Each Well North Pathfinder team tailored its approach to the location it operated in, taking a focus that best aligned with the needs of that community. 

In Bradford, projects broadly honed-in on health and wellbeing. In Doncaster, it was funding for community groups and spaces. In Newcastle and Gateshead, it was arts and literacy. In Oldham, it was reducing food poverty and encouraging enterprise around food.

Meanwhile, Rotherham has been exploring how social value can be created for communities through the development of new homes, with a long-term partnership developed between local schools and businesses, including volume housebuilders Barratt Homes and materials manufacturers Ibstock plc.


This strategic partnership has delivered three significant projects over the past four years:

1. The North Star Science School Partnerships

Facilitated by the Work-Wise Foundation, Barratt Homes and Ibstock plc build long term partnerships with local schools. Together they worked with young people to co-design and deliver workshops to year eight and nine students from over 70 schools across South Yorkshire. Programmes included visits to local factories, a hands-on brick-making workshop, insights from Ibstock’s apprentices, visits to Barratt’s unique zero-carbon concept home at Salford University and a showcase of the latest technology available for sustainable housing.

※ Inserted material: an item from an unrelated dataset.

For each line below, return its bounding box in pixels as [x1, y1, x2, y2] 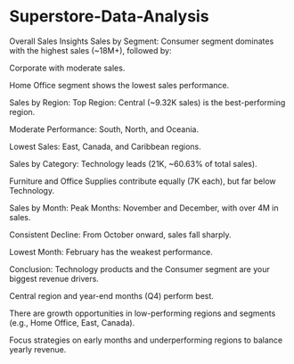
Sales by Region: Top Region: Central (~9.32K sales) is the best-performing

2. Waverley Build It Green Project

This project introduced young people at Waverley Primary School to businesses, to develop an understanding of sustainability in construction. The project worked across two academic years with students in year four who went on into year five. The project was launched with an assembly and a series of hands-on workshops that introduced the children to sustainability in construction, before a more in-depth project led by the school’s teachers explored what it means to build a sustainable city. 

3. Barratt Insight House

This partnership project between Barratt, Ibstock and 360 Degree Society — which opened in May 2024 — gives young people the opportunity to see how some of the discussed technologies and sustainable ideas are put together in the fabric of a real house, showcasing how sector leaders are making homes greener and more environmentally friendly. It’s an interactive experience with videos, a workbook, models, cutaways, wall displays and activities. It’s also a place where people (young and old) can learn more about how we can do our bit to help the environment.

Find out more about the impact of each of these projects and how they could be evolved in future.

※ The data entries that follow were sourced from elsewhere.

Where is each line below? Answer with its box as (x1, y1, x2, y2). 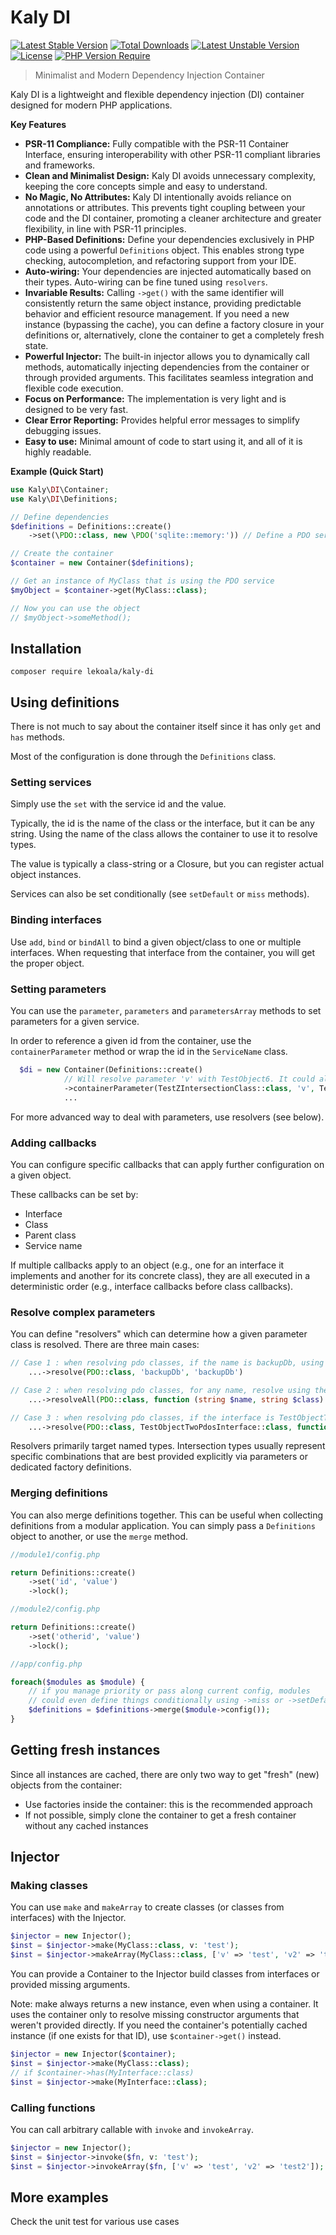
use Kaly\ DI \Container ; (10, 484, 110, 495)
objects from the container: (10, 1779, 123, 1791)
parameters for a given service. (10, 1016, 140, 1028)
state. (24, 339, 49, 351)
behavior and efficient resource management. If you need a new (24, 307, 290, 320)
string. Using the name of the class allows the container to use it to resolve (10, 828, 318, 840)
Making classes (10, 1879, 88, 1893)
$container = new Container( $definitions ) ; (10, 558, 195, 568)

How True North can deliver on the Corporate Social Opportunity

Change cannot be rushed. It takes time and requires honing your offer as it embeds to ensure that you’re making the biggest difference and the most of your investment. 

That’s why I was attracted to True North as a network and campaign. 

Like Well North Enterprises and our partners, it’s taking a 360-degree approach to social change, understanding that it can’t be achieved in silos. Successful places come about when people, communities and organisations — all working differently — collaborate to create better outcomes.

True North is about seeing the full picture, accepting that all places are different and there’s no single solution. That’s why the advisory council — which I’m thrilled to be a part of as co-chair of the Purpose & Social Impact working group — is exploring how it can bring people together to accelerate the impact that businesses can have in their communities, working with Open Innovations as a data partner to capture the state of play for social mobility across the region.

We’ll be using that data to inform the activity that each working group focuses on in the coming months and, through the True North open data dashboard, we can ensure that the most up to date and accurate data is constantly fed in to try and reduce gaps.

Both the private and public sectors have never been under more pressure from the external environment to deliver socioeconomic transformation. Yet taking a quick fix and one-size-fits-all approach is exactly what has led to widening social mobility gaps. Creating the time and space to think differently, work collaboratively and create a culture of innovation is a very real challenge for every leader right now — but one that we all must rise to.